## ASSIGNMENT
Verbatim copy, images omitted: return the full listing.

## EXTRACTED INFORMATION
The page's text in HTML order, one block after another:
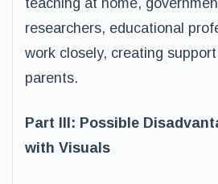
teaching at home,
researchers, educational
work closely, creating
parents.
Part III: Possible
with Visuals
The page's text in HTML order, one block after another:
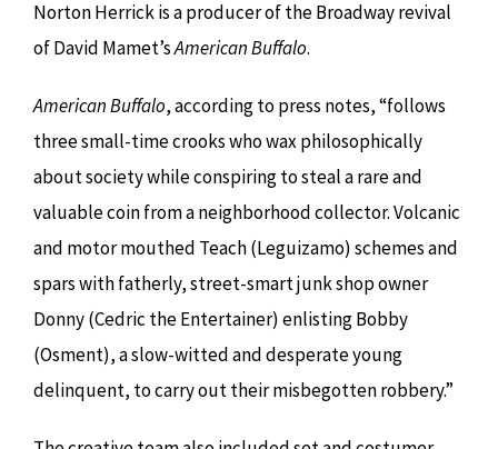
Norton Herrick is a producer of the Broadway revival
of David Mamet’sAmerican Buffalo.
American Buffalo, according to press notes, “follows
three small-time crooks who wax philosophically
about society while conspiring to steal a rare and
valuable coin from a neighborhood collector. Volcanic
and motor mouthed Teach (Leguizamo) schemes and
spars with fatherly, street-smart junk shop owner
Donny (Cedric the Entertainer) enlisting Bobby
(Osment), a slow-witted and desperate young
delinquent, to carry out their misbegotten robbery.”
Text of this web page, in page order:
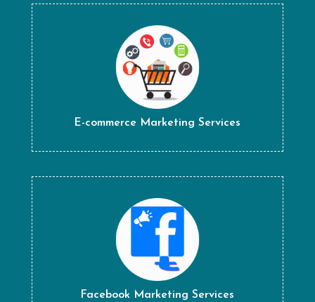
E-commerce Marketing Services
Facebook Marketing Services
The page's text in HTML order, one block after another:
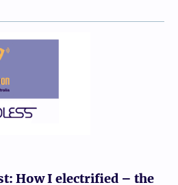
How I electrified – the
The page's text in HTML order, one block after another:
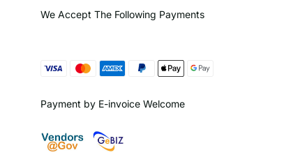
We Accept The Following Payments
Payment by E-invoice Welcome
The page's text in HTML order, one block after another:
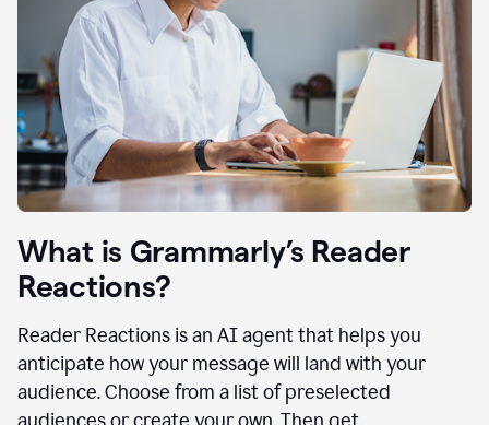
What is Grammarly’s Reader
Reactions?
Reader Reactions is an AI agent that helps you
anticipate how your message will land with your
audience. Choose from a list of preselected
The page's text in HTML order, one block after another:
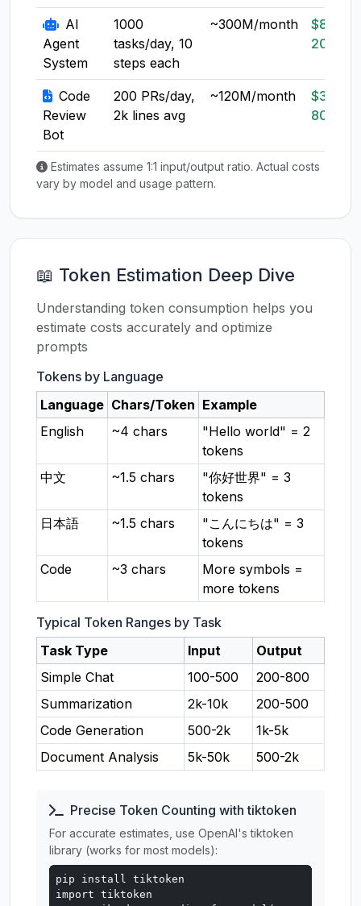
AI
Agent
System
1000
tasks/day, 10
steps each
~300M/month
$80-
200
Code
Review
Bot
200 PRs/day,
2k lines avg
~120M/month
$30-
80
Estimates assume 1:1 input/output ratio. Actual costs
vary by model and usage pattern.
📖 Token Estimation Deep Dive
Understanding token consumption helps you
estimate costs accurately and optimize
prompts
Tokens by Language
Language Chars/Token Example
English
~4 chars
"Hello world" = 2
tokens
中文
~1.5 chars
"你好世界" = 3
tokens
日本語
~1.5 chars
"こんにちは" = 3
tokens
Code
~3 chars
More symbols =
more tokens
Typical Token Ranges by Task
Task Type
Input
Output
Simple Chat
100-500
200-800
Summarization
2k-10k
200-500
Code Generation
500-2k
1k-5k
Document Analysis
5k-50k 500-2k
Precise Token Counting with tiktoken
For accurate estimates, use OpenAI's tiktoken
library (works for most models):
pip install tiktoken
import tiktoken
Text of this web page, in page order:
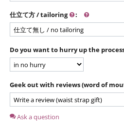
仕立て方 / tailoring :
Do you want to hurry up the
Geek out with reviews (word of
Ask a question
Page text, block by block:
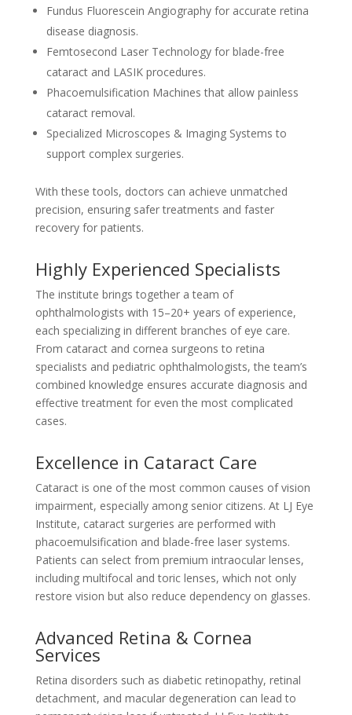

## WRITTEN SOLUTION
The page's text in HTML order, one block after another:
teaching at home,
researchers, educational
work closely, creating
parents.
Part III: Possible
with Visuals
The page's text in HTML order, one block after another:
Norton Herrick is a producer of the Broadway revival
of David Mamet’sAmerican Buffalo.
American Buffalo, according to press notes, “follows
three small-time crooks who wax philosophically
about society while conspiring to steal a rare and
valuable coin from a neighborhood collector. Volcanic
and motor mouthed Teach (Leguizamo) schemes and
spars with fatherly, street-smart junk shop owner
Donny (Cedric the Entertainer) enlisting Bobby
(Osment), a slow-witted and desperate young
delinquent, to carry out their misbegotten robbery.”
Text of this web page, in page order:
E-commerce Marketing Services
Facebook Marketing Services
The page's text in HTML order, one block after another:
How I electrified – the
The page's text in HTML order, one block after another:
We Accept The Following Payments
Payment by E-invoice Welcome
The page's text in HTML order, one block after another:
What is Grammarly’s Reader
Reactions?
Reader Reactions is an AI agent that helps you
anticipate how your message will land with your
audience. Choose from a list of preselected
The page's text in HTML order, one block after another:
AI
Agent
System
1000
tasks/day, 10
steps each
~300M/month
$80-
200
Code
Review
Bot
200 PRs/day,
2k lines avg
~120M/month
$30-
80
Estimates assume 1:1 input/output ratio. Actual costs
vary by model and usage pattern.
📖 Token Estimation Deep Dive
Understanding token consumption helps you
estimate costs accurately and optimize
prompts
Tokens by Language
Language Chars/Token Example
English
~4 chars
"Hello world" = 2
tokens
中文
~1.5 chars
"你好世界" = 3
tokens
日本語
~1.5 chars
"こんにちは" = 3
tokens
Code
~3 chars
More symbols =
more tokens
Typical Token Ranges by Task
Task Type
Input
Output
Simple Chat
100-500
200-800
Summarization
2k-10k
200-500
Code Generation
500-2k
1k-5k
Document Analysis
5k-50k 500-2k
Precise Token Counting with tiktoken
For accurate estimates, use OpenAI's tiktoken
library (works for most models):
pip install tiktoken
import tiktoken
Text of this web page, in page order:
仕立て方 / tailoring :
Do you want to hurry up the
Geek out with reviews (word of
Ask a question
Page text, block by block:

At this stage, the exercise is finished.